There's always a catch

Facebook is rolling out end-to-end encryption for its messaging service to bring it in line with competitors, including its own WhatsApp.

But as ever with Facebook, there's a catch: you'll have to actively select the encrypted version each time, and the service will be limited to a single device. You also won't be able to use it to send things like pictures or videos.

Facebook has called the new service "Secret Conversations," betraying its not-so-subtle efforts to offer the service while hoping that no one actually does so. Why? Because Facebook relies on reading and storing everything you do through its service in order to sell you ads.

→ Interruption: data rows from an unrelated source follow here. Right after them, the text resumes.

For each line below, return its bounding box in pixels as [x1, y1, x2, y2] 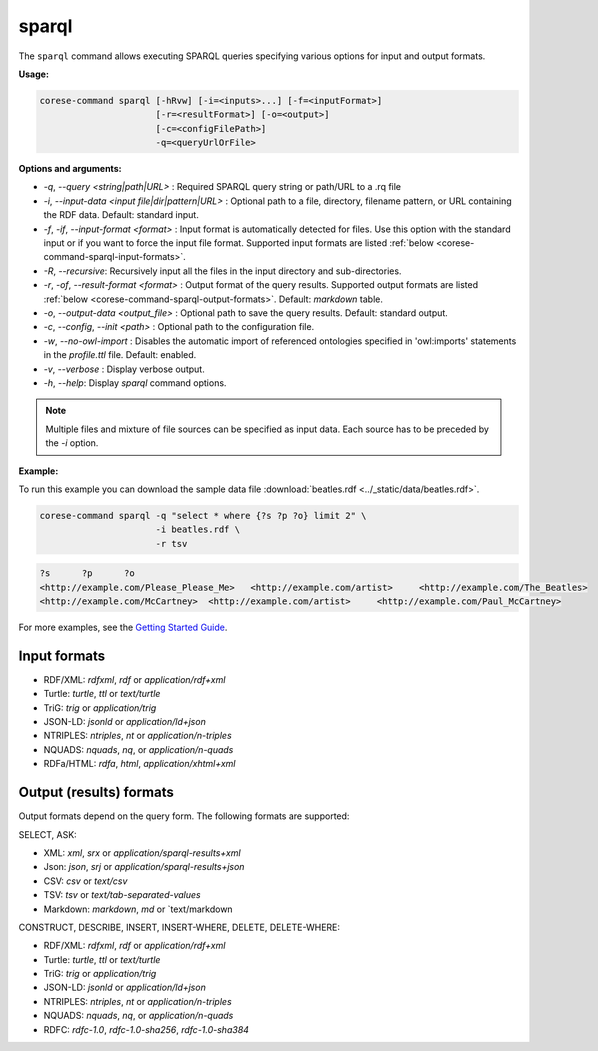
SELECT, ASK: [18, 828, 77, 840]
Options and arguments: [18, 163, 122, 175]
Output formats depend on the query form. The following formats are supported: [18, 810, 350, 822]
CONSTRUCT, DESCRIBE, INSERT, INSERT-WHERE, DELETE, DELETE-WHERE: [18, 921, 340, 933]
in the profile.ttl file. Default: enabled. [43, 349, 197, 361]
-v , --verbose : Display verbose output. [43, 363, 205, 375]
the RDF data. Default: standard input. [43, 209, 199, 221]
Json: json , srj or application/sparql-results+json [43, 861, 245, 873]
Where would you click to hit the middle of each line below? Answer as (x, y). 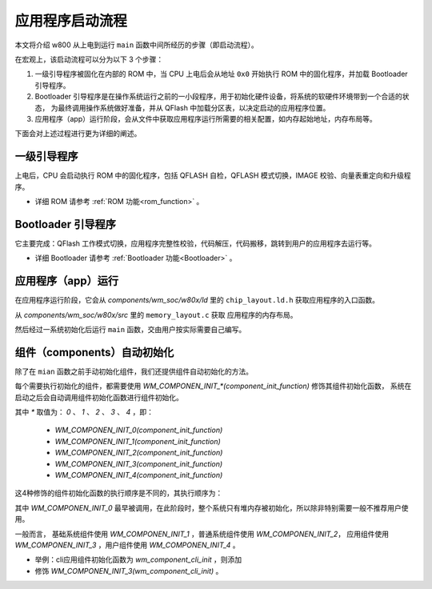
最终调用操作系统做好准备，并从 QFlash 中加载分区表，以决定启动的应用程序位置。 (194, 107)
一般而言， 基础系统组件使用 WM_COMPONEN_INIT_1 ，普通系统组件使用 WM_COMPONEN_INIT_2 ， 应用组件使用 (202, 534)
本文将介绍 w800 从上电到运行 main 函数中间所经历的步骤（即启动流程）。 (137, 45)
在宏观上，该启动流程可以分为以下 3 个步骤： (89, 59)
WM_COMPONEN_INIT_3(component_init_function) (139, 463)
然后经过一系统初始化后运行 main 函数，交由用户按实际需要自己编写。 (130, 329)
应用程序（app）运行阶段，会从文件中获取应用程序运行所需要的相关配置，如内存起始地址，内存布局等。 (206, 118)
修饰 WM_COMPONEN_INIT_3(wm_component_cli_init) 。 (129, 571)
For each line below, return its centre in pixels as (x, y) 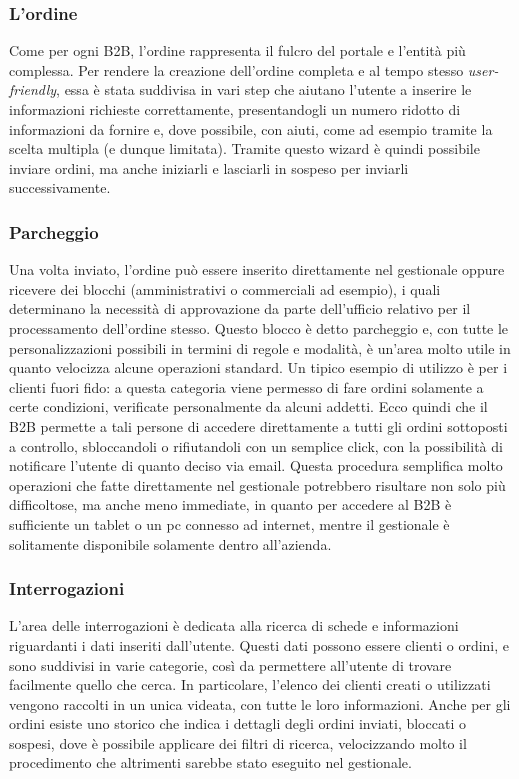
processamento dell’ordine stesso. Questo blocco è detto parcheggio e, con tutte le (259, 327)
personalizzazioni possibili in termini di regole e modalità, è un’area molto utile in (260, 347)
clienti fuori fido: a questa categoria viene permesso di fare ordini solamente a (246, 386)
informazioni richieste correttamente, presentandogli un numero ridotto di (235, 109)
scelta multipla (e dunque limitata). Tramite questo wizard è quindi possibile (244, 148)
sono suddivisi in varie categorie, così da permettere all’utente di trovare (230, 664)
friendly (33, 89)
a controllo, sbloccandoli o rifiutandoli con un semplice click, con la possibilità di (256, 445)

While other messaging apps such as WhatsApp, Viber and Apple's iMessages have simply turned on end-to-end encryption by default, meaning that no one except the sender and recipient can access the content of the messages, that "new norm" is not being accepted by the two biggest online names: Google and Facebook.

Both companies recognize they need to offer a secure form of messaging, but it also goes against their business models and incurs the displeasure of the US authorities, who are determined to gather as much data as possible by whatever means necessary.

As such, both Facebook's Messenger and Google's upcoming Allo messaging apps will provide the option for secure messaging, but it will not be a default and users will have to actively decide to send something in a secure mode. Facebook has taken that default-rigging a step further by limiting the functions on the secure mode of its messaging app.

It is a calculated gamble aimed at preventing users from using competing products while ensuring as many of them as possible continue to use the unsecure version. Expect to see those parameters tweaked – as Facebook has done many times in the past – if users vote with their feet and move away from the service.

The tech

Facebook has put out some technical details [PDF] on how it is doing Secret Conversations.

It uses the Signal protocol created by Open Whisper Systems, which is rapidly becoming the industry standard and is incorporated into WhatsApp, Allo and Signal's own messaging app.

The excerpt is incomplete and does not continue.